1 files changed, 416 insertions, 0 deletions

diff --git a/llvm/lib/Target/Sparc/RegAlloc/LiveRangeInfo.cpp b/llvm/lib/Target/Sparc/RegAlloc/LiveRangeInfo.cpp
new file mode 100644
index 00000000000..380680448d3
--- /dev/null
+++ b/llvm/lib/Target/Sparc/RegAlloc/LiveRangeInfo.cpp
@@ -0,0 +1,416 @@
+//===-- LiveRangeInfo.cpp -------------------------------------------------===//
+// 
+//                     The LLVM Compiler Infrastructure
+//
+// This file was developed by the LLVM research group and is distributed under
+// the University of Illinois Open Source License. See LICENSE.TXT for details.
+// 
+//===----------------------------------------------------------------------===//
+// 
+//  Live range construction for coloring-based register allocation for LLVM.
+// 
+//===----------------------------------------------------------------------===//
+
+#include "IGNode.h"
+#include "LiveRangeInfo.h"
+#include "RegAllocCommon.h"
+#include "RegClass.h"
+#include "llvm/Function.h"
+#include "llvm/CodeGen/MachineInstr.h"
+#include "llvm/CodeGen/MachineFunction.h"

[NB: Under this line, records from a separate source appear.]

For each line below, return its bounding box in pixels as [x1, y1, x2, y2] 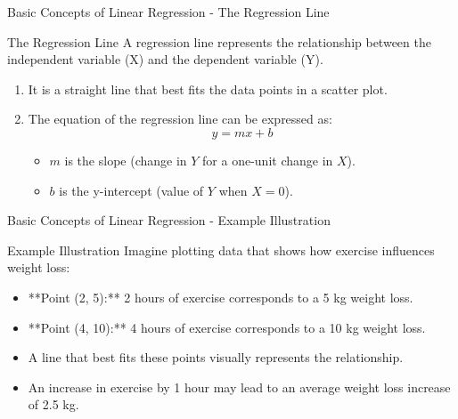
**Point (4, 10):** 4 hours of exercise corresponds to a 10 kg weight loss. [28, 318, 426, 336]
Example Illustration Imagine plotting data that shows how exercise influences [7, 240, 435, 259]
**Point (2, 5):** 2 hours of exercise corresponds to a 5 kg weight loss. [28, 287, 413, 306]
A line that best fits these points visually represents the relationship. [28, 348, 404, 367]
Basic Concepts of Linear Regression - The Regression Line [7, 3, 330, 20]
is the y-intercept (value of [59, 181, 204, 199]
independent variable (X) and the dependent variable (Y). [7, 50, 323, 68]
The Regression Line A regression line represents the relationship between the [7, 32, 431, 51]
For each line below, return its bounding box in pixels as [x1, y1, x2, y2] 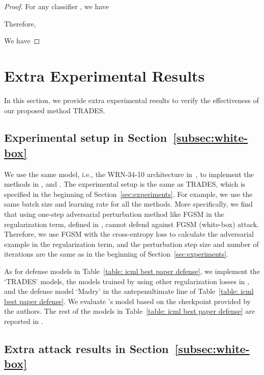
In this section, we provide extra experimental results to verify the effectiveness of [4, 94, 259, 105]
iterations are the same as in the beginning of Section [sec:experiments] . [4, 248, 229, 259]
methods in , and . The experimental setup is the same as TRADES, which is [4, 179, 246, 189]
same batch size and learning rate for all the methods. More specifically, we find [4, 198, 253, 209]
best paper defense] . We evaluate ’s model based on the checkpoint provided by [4, 295, 251, 306]
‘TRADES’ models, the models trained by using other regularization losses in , [4, 276, 249, 286]
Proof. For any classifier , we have [4, 1, 109, 11]
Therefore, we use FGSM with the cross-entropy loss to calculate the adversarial [4, 229, 254, 239]
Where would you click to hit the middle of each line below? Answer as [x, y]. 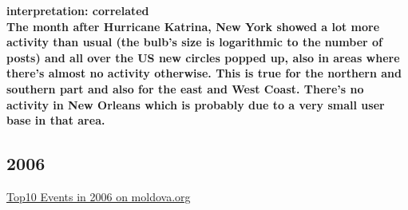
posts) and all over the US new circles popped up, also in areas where [203, 57]
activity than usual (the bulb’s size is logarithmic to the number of [195, 42]
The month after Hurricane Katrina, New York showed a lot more [193, 26]
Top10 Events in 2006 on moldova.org [99, 196]
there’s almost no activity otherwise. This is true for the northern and [204, 73]
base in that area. [56, 120]
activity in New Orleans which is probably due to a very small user [196, 104]
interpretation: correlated [78, 10]
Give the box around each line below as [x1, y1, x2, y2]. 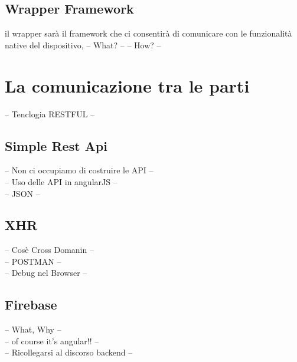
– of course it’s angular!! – [5, 334, 99, 347]
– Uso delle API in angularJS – [5, 175, 118, 187]
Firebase [5, 295, 57, 314]
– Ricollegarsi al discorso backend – [5, 346, 133, 358]
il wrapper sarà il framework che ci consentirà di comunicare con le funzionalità [5, 27, 292, 40]
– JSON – [5, 187, 40, 199]
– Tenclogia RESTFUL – [5, 107, 95, 120]
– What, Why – [5, 323, 61, 335]
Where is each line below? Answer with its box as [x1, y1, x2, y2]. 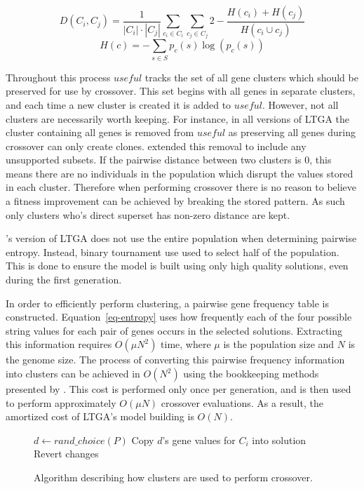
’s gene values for [162, 432, 236, 447]
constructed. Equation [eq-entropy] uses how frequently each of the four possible [6, 309, 352, 324]
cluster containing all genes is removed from [6, 125, 194, 140]
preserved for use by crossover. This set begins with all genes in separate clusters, [6, 83, 356, 98]
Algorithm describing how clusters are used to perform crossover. [34, 469, 313, 484]
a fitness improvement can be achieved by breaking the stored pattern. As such [6, 194, 345, 208]
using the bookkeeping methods [183, 366, 319, 381]
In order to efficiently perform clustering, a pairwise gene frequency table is [6, 295, 329, 310]
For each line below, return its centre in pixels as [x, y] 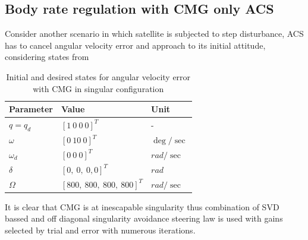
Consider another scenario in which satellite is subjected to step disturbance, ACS [154, 34]
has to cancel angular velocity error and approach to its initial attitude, [135, 45]
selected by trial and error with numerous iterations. [100, 230]
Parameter [31, 109]
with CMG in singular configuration [98, 88]
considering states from [47, 57]
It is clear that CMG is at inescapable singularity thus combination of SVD [142, 206]
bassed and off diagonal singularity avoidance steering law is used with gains [144, 218]
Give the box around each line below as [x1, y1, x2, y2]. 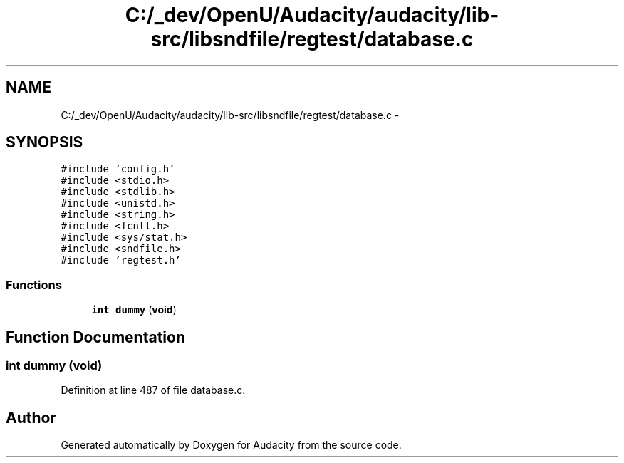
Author [6, 408, 56, 427]
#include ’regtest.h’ [61, 254, 181, 266]
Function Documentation [6, 328, 185, 346]
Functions [6, 277, 62, 292]
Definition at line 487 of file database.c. [61, 384, 246, 397]
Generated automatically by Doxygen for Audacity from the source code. [61, 439, 402, 452]
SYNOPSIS [6, 133, 83, 152]
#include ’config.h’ [61, 163, 175, 175]

+#include "llvm/Target/TargetMachine.h"
+#include "llvm/Target/TargetInstrInfo.h"
+#include "llvm/Target/TargetRegInfo.h"
+#include "Support/SetOperations.h"
+
+namespace llvm {
+
+unsigned LiveRange::getRegClassID() const { return getRegClass()->getID(); }
+
+LiveRangeInfo::LiveRangeInfo(const Function *F, const TargetMachine &tm,
+			     std::vector<RegClass *> &RCL)
+  : Meth(F), TM(tm), RegClassList(RCL), MRI(tm.getRegInfo()) { }
+
+
+LiveRangeInfo::~LiveRangeInfo() {
+  for (LiveRangeMapType::iterator MI = LiveRangeMap.begin(); 
+       MI != LiveRangeMap.end(); ++MI) {  
+
+    if (MI->first && MI->second) {
+      LiveRange *LR = MI->second;
+
+      // we need to be careful in deleting LiveRanges in LiveRangeMap
+      // since two/more Values in the live range map can point to the same
+      // live range. We have to make the other entries NULL when we delete
+      // a live range.
+
+      for (LiveRange::iterator LI = LR->begin(); LI != LR->end(); ++LI)
+        LiveRangeMap[*LI] = 0;
+      
+      delete LR;
+    }
+  }
+}
+
+
+//---------------------------------------------------------------------------
+// union two live ranges into one. The 2nd LR is deleted. Used for coalescing.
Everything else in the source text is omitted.